Gae wrote that, "moral realism doesn't actually require the existence of a god..then they would be plain and simply wrong, just as you are plain and simply wrong," and you replied the following in an attempt to refute his point that moral realism does not depend upon God.
(March 29, 2019 at 2:54 pm)Acrobat Wrote: It depends on what form of moral realism you're referring to, if its akin to some form of platonic moral realism, than yes that's dependent on platonic theism.

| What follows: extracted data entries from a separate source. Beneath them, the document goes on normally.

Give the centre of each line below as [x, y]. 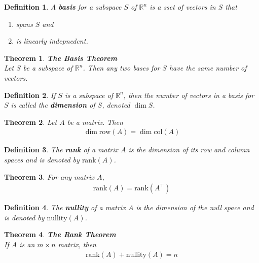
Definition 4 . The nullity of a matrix [65, 207]
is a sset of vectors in [183, 7]
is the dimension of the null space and [195, 207]
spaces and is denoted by [42, 159]
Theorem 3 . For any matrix [49, 176]
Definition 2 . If [30, 95]
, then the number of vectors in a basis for [189, 95]
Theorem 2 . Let [31, 122]
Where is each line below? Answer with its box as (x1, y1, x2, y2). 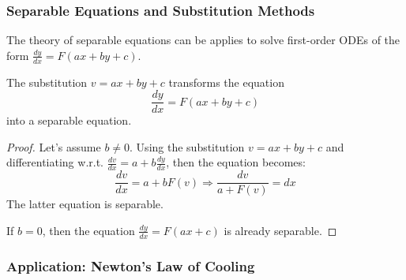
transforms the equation (168, 73, 284, 90)
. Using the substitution (130, 138, 245, 155)
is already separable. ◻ (224, 222, 337, 238)
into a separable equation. (6, 112, 132, 129)
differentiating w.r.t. (6, 154, 103, 170)
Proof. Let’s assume (6, 138, 101, 155)
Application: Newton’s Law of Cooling (6, 256, 255, 275)
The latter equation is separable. (6, 196, 164, 212)
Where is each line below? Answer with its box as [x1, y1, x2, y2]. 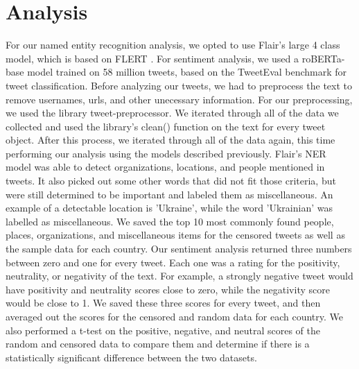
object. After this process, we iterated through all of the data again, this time [6, 132, 335, 147]
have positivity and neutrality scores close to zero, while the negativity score [6, 282, 330, 296]
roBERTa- [301, 51, 345, 65]
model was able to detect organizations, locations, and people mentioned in [6, 160, 325, 174]
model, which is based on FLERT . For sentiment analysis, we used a [6, 51, 299, 65]
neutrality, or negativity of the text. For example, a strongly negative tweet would [6, 268, 353, 283]
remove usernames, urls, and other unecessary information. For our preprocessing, [6, 92, 353, 106]
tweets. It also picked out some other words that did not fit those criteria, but [6, 173, 336, 188]
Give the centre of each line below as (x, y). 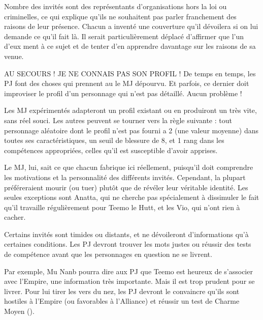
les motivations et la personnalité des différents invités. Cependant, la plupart (125, 177)
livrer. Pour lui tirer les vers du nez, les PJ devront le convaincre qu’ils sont (122, 291)
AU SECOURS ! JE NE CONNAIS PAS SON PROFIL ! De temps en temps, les (130, 73)
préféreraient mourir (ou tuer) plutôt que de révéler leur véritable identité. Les (126, 187)
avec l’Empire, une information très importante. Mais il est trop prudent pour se (129, 281)
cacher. (15, 217)
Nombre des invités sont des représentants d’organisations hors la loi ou (116, 6)
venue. (14, 56)
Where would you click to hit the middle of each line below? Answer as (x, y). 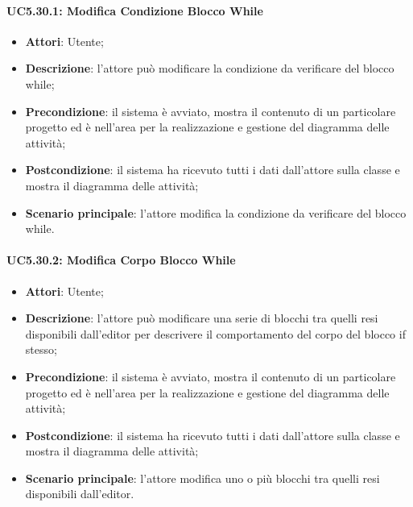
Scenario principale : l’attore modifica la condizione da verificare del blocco (216, 212)
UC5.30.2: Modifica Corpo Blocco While (121, 260)
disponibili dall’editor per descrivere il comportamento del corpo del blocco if (215, 333)
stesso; (41, 349)
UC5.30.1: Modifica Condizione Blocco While (135, 10)
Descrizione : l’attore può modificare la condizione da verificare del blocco (210, 68)
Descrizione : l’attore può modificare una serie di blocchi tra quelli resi (202, 318)
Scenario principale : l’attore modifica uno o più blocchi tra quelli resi (202, 478)
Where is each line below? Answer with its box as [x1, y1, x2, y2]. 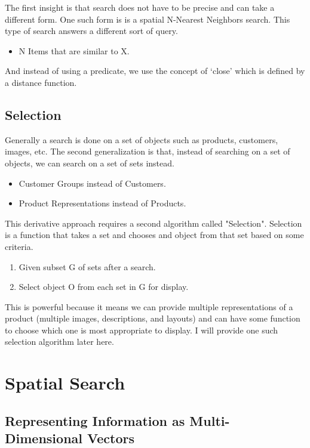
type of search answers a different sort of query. [5, 24, 178, 37]
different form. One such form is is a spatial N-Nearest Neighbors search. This [5, 13, 290, 25]
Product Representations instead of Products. [19, 197, 186, 209]
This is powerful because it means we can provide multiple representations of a [5, 300, 293, 313]
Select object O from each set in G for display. [19, 280, 189, 293]
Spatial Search [5, 370, 125, 395]
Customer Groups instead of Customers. [19, 177, 166, 189]
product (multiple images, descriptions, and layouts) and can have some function [5, 312, 300, 325]
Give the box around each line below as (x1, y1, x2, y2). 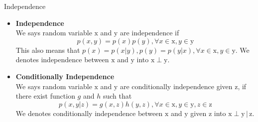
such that (103, 91, 132, 101)
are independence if (120, 27, 179, 38)
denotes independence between (15, 54, 109, 65)
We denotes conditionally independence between (15, 108, 163, 118)
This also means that (15, 44, 80, 55)
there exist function (15, 91, 75, 101)
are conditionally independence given (120, 81, 233, 91)
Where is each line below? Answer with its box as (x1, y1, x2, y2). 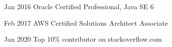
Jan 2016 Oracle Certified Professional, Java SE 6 (4, 1, 154, 11)
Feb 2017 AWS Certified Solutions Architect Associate (4, 17, 168, 28)
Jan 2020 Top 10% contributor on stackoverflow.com (4, 34, 162, 44)
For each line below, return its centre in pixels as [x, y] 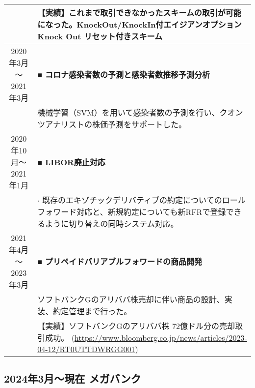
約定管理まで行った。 [92, 311]
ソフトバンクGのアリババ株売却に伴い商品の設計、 [131, 299]
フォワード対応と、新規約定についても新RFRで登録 [132, 212]
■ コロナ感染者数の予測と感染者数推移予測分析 [124, 75]
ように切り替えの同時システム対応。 [112, 224]
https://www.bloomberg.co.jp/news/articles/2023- [161, 338]
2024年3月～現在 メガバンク [73, 378]
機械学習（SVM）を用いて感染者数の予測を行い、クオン [140, 112]
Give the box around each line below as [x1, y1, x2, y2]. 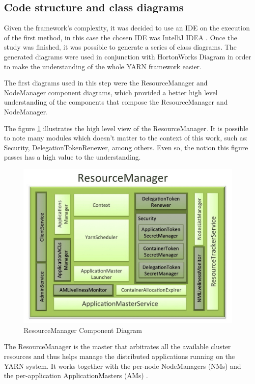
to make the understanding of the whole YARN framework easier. [4, 61, 201, 71]
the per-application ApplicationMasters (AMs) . [4, 370, 148, 381]
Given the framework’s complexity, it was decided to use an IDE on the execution [4, 23, 250, 33]
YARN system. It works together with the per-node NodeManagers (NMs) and [4, 360, 241, 371]
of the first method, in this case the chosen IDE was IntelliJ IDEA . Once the [4, 32, 237, 42]
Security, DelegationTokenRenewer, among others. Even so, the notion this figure [4, 142, 248, 152]
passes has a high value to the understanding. [4, 152, 141, 162]
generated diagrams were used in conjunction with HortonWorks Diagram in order [4, 51, 252, 61]
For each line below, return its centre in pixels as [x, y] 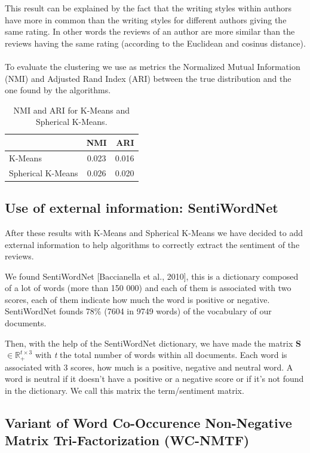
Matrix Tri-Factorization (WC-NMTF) [127, 440]
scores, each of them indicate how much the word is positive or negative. [137, 299]
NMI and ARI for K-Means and [71, 110]
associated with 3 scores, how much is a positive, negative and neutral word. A [149, 367]
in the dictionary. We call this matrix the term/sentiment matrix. [125, 390]
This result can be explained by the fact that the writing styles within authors [148, 8]
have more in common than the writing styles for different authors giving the [146, 19]
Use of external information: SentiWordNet [142, 208]
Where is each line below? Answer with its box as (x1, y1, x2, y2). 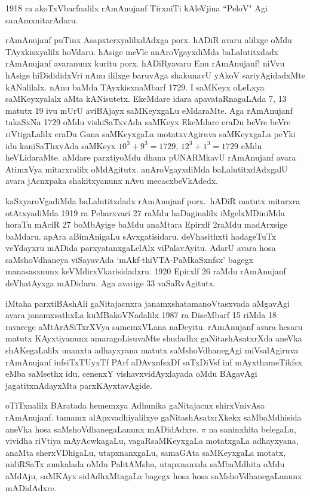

If we're talking about yours, which is just dressed up subjectivism than no. In our previous argument over this, I got you to concede to the idea of taste realism, that thin crispy pizza with the right proportion of cheese is objectively good. According to your logic, all thats required to shift any subjective preference to objectivism, is defining some measurable criteria to qualify one's subjective preferences. You fail to recognize your incoherencies, that's perhaps why you've done a poor job of selling moral realism onto other atheists here.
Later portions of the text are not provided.